What is needed: Tally up every line in the records beneath that has "videos", and write down only the total.

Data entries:
#####
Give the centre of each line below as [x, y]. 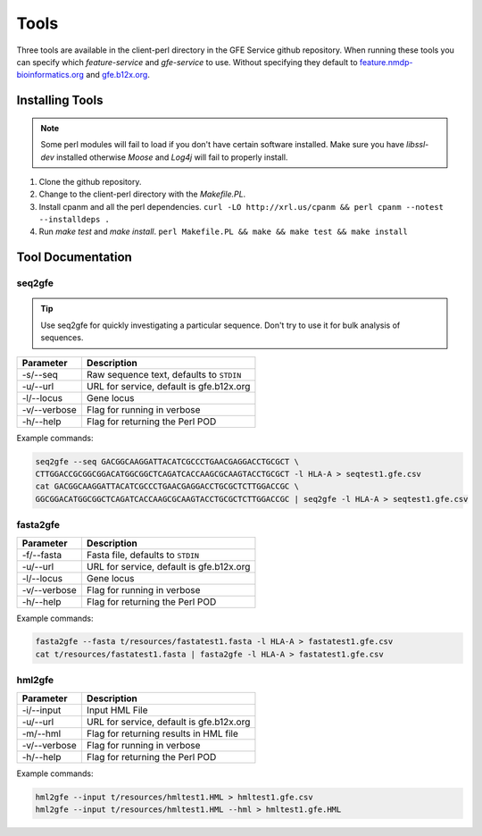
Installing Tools [60, 100]
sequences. [62, 338]
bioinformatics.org [50, 75]
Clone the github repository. [90, 181]
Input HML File [117, 710]
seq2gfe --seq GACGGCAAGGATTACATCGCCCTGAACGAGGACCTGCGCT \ [167, 461]
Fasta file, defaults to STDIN [143, 555]
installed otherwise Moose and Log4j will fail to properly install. [172, 157]
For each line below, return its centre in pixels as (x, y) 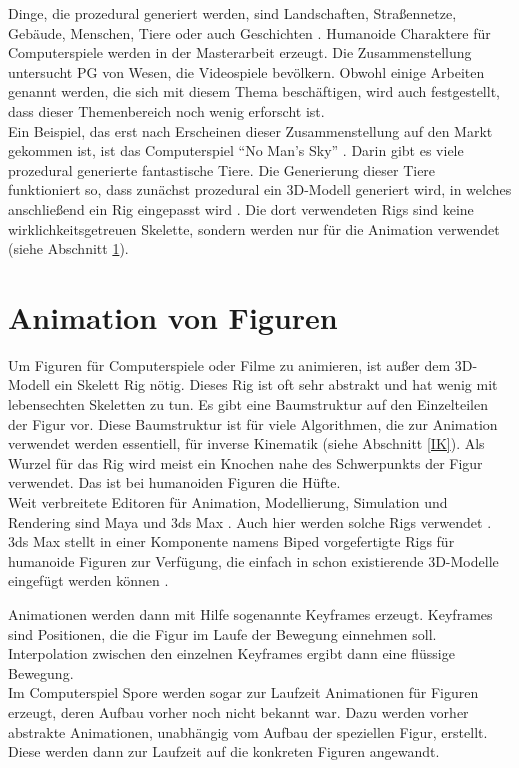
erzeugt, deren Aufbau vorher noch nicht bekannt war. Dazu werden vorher (238, 711)
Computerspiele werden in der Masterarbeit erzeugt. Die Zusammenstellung (240, 52)
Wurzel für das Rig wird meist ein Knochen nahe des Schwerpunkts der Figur (245, 462)
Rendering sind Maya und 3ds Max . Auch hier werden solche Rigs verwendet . (250, 521)
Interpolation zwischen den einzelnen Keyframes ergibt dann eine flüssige (231, 653)
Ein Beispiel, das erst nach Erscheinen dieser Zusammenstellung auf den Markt (250, 130)
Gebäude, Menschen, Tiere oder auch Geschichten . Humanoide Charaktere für (249, 32)
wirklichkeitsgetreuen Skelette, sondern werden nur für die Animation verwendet (254, 228)
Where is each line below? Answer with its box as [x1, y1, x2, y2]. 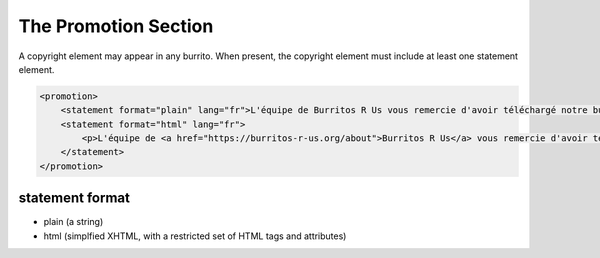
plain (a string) [43, 216, 104, 228]
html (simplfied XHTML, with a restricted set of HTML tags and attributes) [43, 230, 347, 242]
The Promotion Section [18, 15, 214, 37]
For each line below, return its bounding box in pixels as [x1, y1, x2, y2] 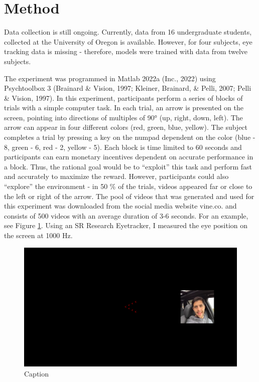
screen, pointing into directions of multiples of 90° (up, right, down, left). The [4, 112, 243, 122]
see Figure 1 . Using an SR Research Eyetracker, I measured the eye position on [4, 220, 248, 231]
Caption [24, 368, 49, 378]
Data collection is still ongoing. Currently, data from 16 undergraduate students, [4, 27, 252, 37]
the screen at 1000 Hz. [4, 230, 73, 240]
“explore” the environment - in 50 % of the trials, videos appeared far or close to [4, 181, 252, 192]
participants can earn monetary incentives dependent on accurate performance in [4, 151, 253, 162]
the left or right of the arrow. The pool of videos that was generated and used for [4, 190, 254, 201]
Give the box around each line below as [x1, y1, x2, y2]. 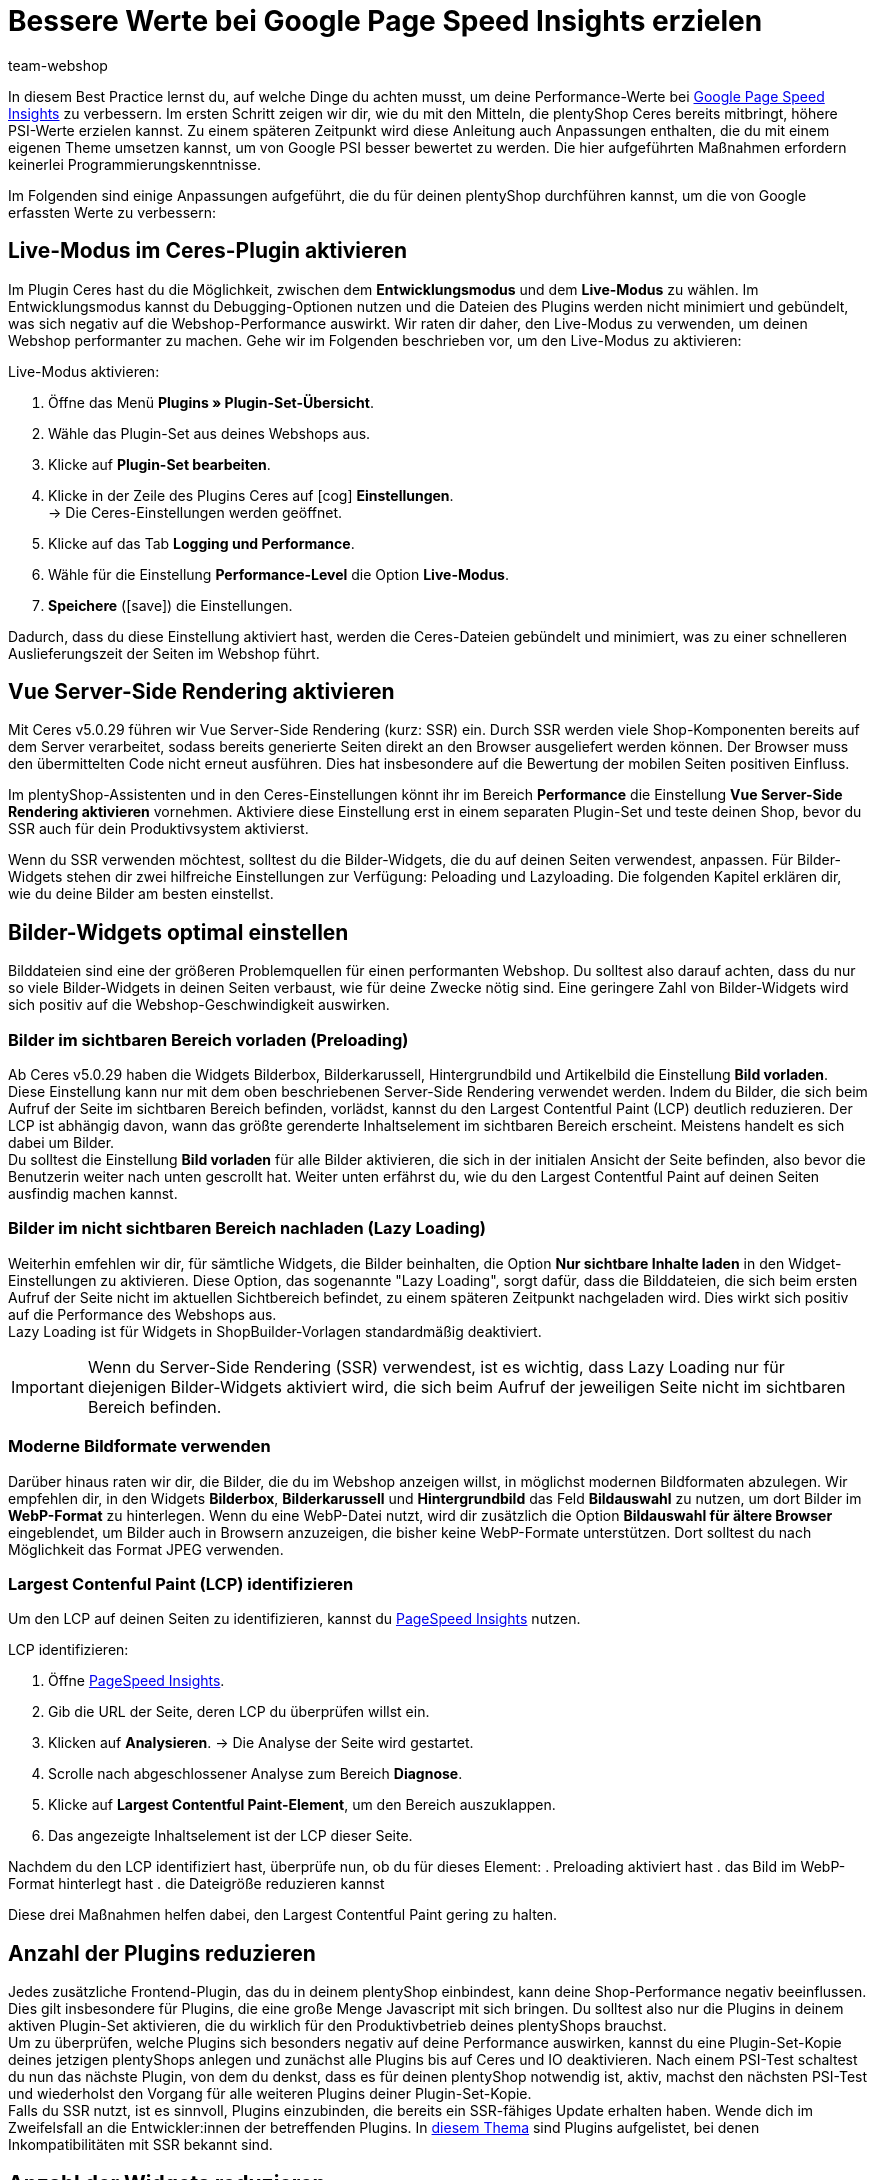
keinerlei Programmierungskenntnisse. [8, 155, 261, 173]
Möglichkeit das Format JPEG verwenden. [8, 1540, 284, 1558]
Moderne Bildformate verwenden [8, 1436, 271, 1457]
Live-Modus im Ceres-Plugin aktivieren [8, 238, 408, 264]
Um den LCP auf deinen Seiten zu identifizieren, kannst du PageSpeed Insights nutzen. [8, 1610, 581, 1628]
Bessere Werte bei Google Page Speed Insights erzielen [8, 4, 763, 38]
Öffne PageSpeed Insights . [48, 1672, 225, 1690]
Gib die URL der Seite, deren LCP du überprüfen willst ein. [48, 1703, 430, 1721]
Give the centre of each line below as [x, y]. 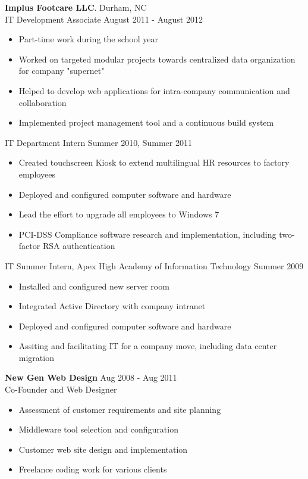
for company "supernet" [62, 71]
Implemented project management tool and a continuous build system [146, 122]
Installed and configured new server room [94, 286]
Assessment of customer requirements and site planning [120, 409]
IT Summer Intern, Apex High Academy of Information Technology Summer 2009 [154, 265]
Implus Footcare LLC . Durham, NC [76, 7]
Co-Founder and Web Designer [61, 389]
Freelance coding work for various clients [93, 469]
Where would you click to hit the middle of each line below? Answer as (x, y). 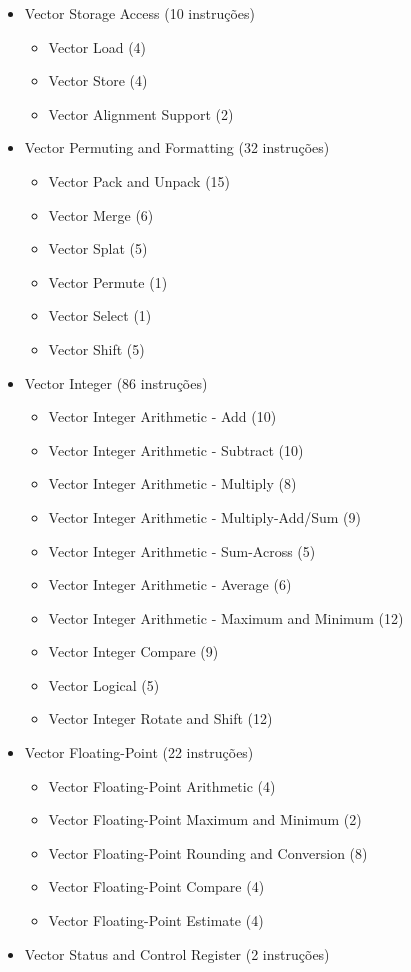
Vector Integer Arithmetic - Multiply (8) (172, 483)
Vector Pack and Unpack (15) (139, 180)
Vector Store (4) (98, 80)
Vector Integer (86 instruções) (116, 382)
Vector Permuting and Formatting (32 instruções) (177, 147)
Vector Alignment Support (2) (141, 113)
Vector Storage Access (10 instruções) (140, 13)
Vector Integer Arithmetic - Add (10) (162, 416)
#####
Response to the exercise: 2